(Beginning of Information supplied)

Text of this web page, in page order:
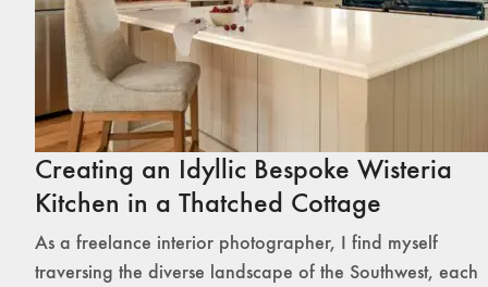
Creating an Idyllic Bespoke Wisteria
Kitchen in a Thatched Cottage
As a freelance interior photographer, I find myself
traversing the diverse landscape of the Southwest, each
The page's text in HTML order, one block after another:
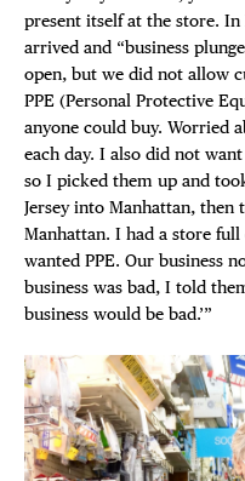
present itself at the store.
arrived and “business
open, but we did not allow
PPE (Personal Protective
anyone could buy. Worried
each day. I also did not
so I picked them up and
Jersey into Manhattan,
Manhattan. I had a store
wanted PPE. Our business
business was bad, I told
business would be bad.’”
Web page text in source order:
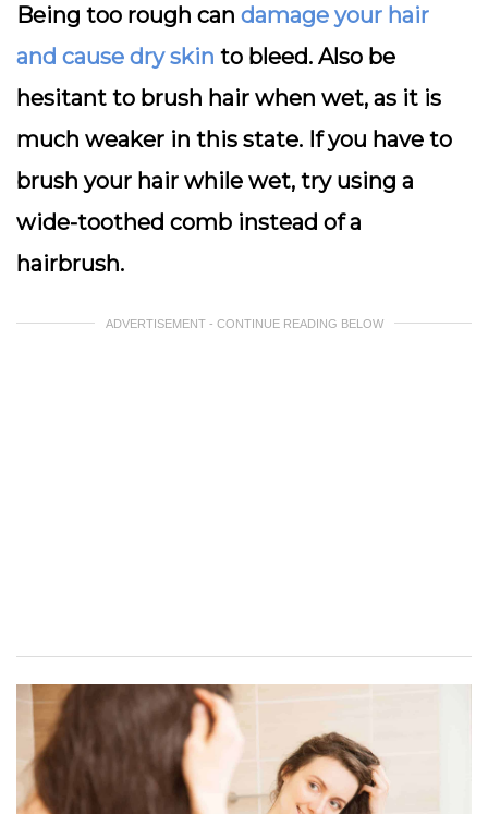
Being too rough can damage your hair
and cause dry skin to bleed. Also be
hesitant to brush hair when wet, as it is
much weaker in this state. If you have to
brush your hair while wet, try using a
wide-toothed comb instead of a
hairbrush.
ADVERTISEMENT - CONTINUE READING BELOW
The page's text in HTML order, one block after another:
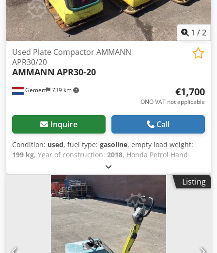
1 /2
Gemert 739 km
Used Plate Compactor AMMANN
APR30/20
AMMANN APR30-20
€1,700
ONO VAT not applicable
Inquire Call
Condition: used, fuel type: gasoline, empty load weight:
199 kg, Year of construction: 2018, Honda Petrol Hand
start. Weight: 199 kg Impact force: 30kn Plate width: 50cm
Dcjdoxw H Hvspfx Aqgek Forward/reverse Price: €1.700,-
ex. VAT Several in stock!!
Listing
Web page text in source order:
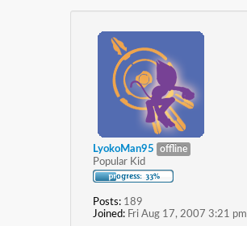
LyokoMan95
offline
Popular Kid
Posts: 189
Joined: Fri Aug 17, 2007 3:21 pm
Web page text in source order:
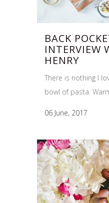
BACK
INTERVIEW
HENRY
There is nothing I
bowl of pasta.
06 June, 2017
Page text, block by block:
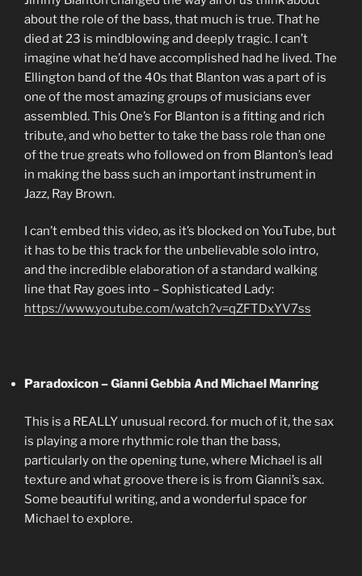
about the role of the bass, that much is true. That he
died at 23 is mindblowing and deeply tragic. I can’t
imagine what he’d have accomplished had he lived. The
Ellington band of the 40s that Blanton was a part of is
one of the most amazing groups of musicians ever
assembled. This One’s For Blanton is a fitting and rich
tribute, and who better to take the bass role than one
of the true greats who followed on from Blanton’s lead
in making the bass such an important instrument in
Jazz, Ray Brown.
I can’t embed this video, as it’s blocked on YouTube, but
it has to be this track for the unbelievable solo intro,
and the incredible elaboration of a standard walking
line that Ray goes into – Sophisticated Lady:
https://www.youtube.com/watch?v=qZFTDxYV7ss
Paradoxicon – Gianni Gebbia And Michael Manring
This is a REALLY unusual record. for much of it, the sax
is playing a more rhythmic role than the bass,
particularly on the opening tune, where Michael is all
texture and what groove there is is from Gianni’s sax.
Some beautiful writing, and a wonderful space for
Michael to explore.

(End of Information supplied)

Aim of the exercise: Reproduce word for word the material above, starting with the line that has "line that Ray" and stopping after the line that has "texture and what".

Reply to the task:
line that Ray goes into – Sophisticated Lady:
https://www.youtube.com/watch?v=qZFTDxYV7ss
Paradoxicon – Gianni Gebbia And Michael Manring
This is a REALLY unusual record. for much of it, the sax
is playing a more rhythmic role than the bass,
particularly on the opening tune, where Michael is all
texture and what groove there is is from Gianni’s sax.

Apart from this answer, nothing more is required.